Work order: What lines in the data below mention the string "ionização"? Copy them out.
::: Data shown
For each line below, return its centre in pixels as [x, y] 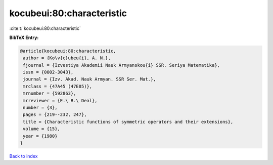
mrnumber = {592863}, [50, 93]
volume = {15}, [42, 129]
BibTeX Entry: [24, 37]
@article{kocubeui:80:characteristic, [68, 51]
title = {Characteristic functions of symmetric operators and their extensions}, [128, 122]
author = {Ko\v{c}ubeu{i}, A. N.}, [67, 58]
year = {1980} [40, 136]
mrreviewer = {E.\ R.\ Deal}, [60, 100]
::::::
::: Data shown
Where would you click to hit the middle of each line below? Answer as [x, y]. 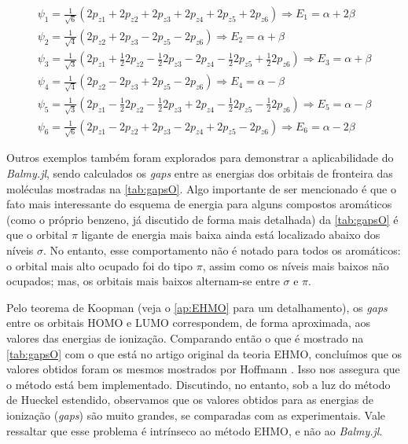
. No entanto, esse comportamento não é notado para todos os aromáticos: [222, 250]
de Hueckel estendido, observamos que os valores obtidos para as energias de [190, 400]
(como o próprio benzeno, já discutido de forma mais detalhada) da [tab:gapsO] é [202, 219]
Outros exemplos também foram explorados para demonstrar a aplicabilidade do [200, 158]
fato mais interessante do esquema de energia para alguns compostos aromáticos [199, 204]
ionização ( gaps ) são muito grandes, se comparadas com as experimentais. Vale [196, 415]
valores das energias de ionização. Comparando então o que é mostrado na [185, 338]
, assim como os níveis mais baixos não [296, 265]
::::::
Task result:
ionização ( gaps ) são muito grandes, se comparadas com as experimentais. Vale [196, 415]
valores das energias de ionização. Comparando então o que é mostrado na [185, 338]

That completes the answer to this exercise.